Be useful if you told us where you're located spoons. Maybe @biggs682 has something in his stable although carriage might kill it.


----------



## biggs682 (10 Aug 2018)

thanks @Cycleops 

@Spoons47 what or how much of a project does your son want ?
ie just a frame and build up or a complete bike to get going again ?
is he going to ride it if so how tall and or what frame size does he want
and your location , i an in Wellingborough nn8 postcode


----------



## Spoons47 (10 Aug 2018)

thanks for your reply.
Ideally he is looking for a complete bike, to get going. He will be riding it as he is in charge of the project and will be financing it. Im in Crawley West Sussex but have a annual gold card so can get cheap train tickets


----------



## Spoons47 (10 Aug 2018)

I've now added my location to the profile, I thought I had already done it.


----------



## twentysix by twentyfive (10 Aug 2018)

Try your local Freegle https://www.ilovefreegle.org/


----------



## Cycleops (10 Aug 2018)

How about these, not too far from you:
https://www.gumtree.com/p/for-sale/...ge-bike-frame-needs-some-attention/1309284539

https://www.gumtree.com/p/for-sale/claud-butler-racing-bicycle-to-restore/1308912827
Should be okay for someone with about a 32" inseam.


----------



## Spoons47 (10 Aug 2018)

thanks cyclops just slightly too big, I've been all over gumtree but will keep looking


----------



## biggs682 (10 Aug 2018)

@Spoons47 how about this 



biggs682 said:


> Just back from picking this very original Dawes Debonair up.
> 
> View attachment 417727
> 
> ...


----------



## Spoons47 (10 Aug 2018)

thanks ill pass it on


----------



## biggs682 (11 Aug 2018)

Spoons47 said:


> thanks ill pass it on


Might give your son an idea what is out there .


----------



## walkman-man (12 Aug 2018)

If you're able to get up to north London, I have an old Elswick frame in around this size.
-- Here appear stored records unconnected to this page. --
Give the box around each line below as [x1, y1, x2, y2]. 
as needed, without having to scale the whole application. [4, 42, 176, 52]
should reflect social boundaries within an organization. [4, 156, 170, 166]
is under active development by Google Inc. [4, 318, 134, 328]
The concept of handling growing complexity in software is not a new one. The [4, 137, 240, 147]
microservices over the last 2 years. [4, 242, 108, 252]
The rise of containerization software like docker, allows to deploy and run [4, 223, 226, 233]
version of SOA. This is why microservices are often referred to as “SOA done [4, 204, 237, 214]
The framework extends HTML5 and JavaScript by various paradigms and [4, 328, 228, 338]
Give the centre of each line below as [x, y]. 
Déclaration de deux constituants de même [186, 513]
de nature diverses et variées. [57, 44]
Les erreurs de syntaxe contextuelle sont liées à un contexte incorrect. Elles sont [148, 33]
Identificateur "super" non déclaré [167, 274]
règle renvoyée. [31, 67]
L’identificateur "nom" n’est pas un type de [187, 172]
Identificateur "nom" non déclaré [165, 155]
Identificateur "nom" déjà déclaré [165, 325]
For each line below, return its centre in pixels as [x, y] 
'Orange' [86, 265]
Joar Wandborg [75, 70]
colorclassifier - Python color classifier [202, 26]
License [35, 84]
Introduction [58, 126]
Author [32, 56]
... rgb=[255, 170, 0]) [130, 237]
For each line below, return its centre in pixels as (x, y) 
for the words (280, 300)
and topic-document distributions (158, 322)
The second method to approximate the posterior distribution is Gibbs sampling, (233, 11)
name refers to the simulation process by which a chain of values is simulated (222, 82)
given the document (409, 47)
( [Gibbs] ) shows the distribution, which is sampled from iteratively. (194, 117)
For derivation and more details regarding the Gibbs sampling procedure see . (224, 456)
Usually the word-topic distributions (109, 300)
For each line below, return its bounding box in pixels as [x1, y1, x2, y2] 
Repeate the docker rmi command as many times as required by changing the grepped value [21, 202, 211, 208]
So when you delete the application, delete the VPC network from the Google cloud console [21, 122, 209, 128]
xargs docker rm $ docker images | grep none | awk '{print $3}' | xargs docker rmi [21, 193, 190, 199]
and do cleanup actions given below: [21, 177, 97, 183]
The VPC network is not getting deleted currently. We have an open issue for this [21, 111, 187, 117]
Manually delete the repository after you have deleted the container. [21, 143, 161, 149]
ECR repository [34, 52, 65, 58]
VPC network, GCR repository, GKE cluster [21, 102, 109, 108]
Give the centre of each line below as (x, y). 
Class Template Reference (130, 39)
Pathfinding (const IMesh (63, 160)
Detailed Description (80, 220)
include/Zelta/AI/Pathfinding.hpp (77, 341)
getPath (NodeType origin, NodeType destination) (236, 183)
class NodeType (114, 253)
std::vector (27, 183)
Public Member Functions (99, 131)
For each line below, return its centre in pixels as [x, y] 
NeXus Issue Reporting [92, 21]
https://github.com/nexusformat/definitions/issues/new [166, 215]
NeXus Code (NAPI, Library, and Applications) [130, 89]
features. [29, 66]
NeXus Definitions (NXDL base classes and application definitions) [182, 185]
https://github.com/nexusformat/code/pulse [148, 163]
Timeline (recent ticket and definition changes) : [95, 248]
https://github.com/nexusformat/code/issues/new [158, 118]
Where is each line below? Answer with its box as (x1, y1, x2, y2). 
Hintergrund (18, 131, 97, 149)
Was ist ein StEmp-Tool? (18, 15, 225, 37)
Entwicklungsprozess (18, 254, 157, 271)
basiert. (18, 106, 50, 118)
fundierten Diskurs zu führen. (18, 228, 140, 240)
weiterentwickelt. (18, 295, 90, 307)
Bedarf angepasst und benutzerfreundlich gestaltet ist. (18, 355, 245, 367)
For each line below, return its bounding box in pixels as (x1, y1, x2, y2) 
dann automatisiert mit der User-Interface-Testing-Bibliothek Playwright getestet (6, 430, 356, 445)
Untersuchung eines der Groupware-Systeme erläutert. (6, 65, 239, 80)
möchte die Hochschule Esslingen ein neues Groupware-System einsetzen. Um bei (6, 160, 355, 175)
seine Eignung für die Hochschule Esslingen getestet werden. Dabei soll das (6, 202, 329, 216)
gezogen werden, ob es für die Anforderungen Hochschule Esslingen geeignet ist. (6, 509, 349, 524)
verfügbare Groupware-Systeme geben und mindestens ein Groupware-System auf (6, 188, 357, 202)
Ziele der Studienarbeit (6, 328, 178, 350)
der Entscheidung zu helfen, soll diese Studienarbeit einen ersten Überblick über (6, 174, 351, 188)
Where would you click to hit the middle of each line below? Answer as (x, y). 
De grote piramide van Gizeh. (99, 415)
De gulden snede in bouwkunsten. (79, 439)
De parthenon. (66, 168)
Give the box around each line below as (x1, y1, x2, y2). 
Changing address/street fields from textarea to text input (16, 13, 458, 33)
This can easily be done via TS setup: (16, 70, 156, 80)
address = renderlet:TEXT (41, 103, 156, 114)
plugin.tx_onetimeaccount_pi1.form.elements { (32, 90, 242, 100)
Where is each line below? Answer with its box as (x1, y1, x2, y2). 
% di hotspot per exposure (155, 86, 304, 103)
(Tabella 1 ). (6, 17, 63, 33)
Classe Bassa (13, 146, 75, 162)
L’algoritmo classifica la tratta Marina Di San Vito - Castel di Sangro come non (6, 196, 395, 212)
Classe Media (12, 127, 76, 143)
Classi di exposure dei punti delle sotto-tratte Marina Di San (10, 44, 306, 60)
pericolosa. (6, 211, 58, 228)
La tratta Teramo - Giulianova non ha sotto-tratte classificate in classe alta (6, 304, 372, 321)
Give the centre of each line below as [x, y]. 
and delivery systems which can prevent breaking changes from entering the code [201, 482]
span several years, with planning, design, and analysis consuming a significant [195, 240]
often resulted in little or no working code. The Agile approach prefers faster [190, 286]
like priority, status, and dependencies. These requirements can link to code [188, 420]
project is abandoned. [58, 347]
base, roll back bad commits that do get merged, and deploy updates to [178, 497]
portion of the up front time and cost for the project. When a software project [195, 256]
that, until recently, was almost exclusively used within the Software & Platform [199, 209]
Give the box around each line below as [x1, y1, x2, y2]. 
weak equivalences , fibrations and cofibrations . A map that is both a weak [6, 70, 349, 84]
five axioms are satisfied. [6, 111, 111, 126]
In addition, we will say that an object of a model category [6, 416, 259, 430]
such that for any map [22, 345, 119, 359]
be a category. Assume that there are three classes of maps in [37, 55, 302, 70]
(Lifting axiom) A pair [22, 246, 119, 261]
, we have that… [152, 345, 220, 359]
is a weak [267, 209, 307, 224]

I also have suitable parts to build it up with, but this might too much of a project than he'd wish to tackle?


----------



## WHT (12 Aug 2018)

Spoons47 said:


> Hello all.
> my 14-year-old son will be undertaking a school project for his Engineering class. So he is looking for a road/racer cycle that he can restore or upgrade components etc. His budget is approx £50 although I could help him a bit if a bargain was to be had. Don't mind travelling a few miles to collect.
> Thank you in Advance
> Cheers
> ...


Look on Gumtree online. That is where I found my 'rescue' bike. Also, the marketplace on facebook is good for secondhand stuff. Ah! See you've already tried gumtree! Try Friday Ad online too.


----------



## Spoons47 (12 Aug 2018)

WHT said:


> Look on Gumtree online. That is where I found my 'rescue' bike. Also, the marketplace on facebook is good for secondhand stuff. Ah! See you've already tried gumtree! Try Friday Ad online too.



Thanks. I’m watching them all.


----------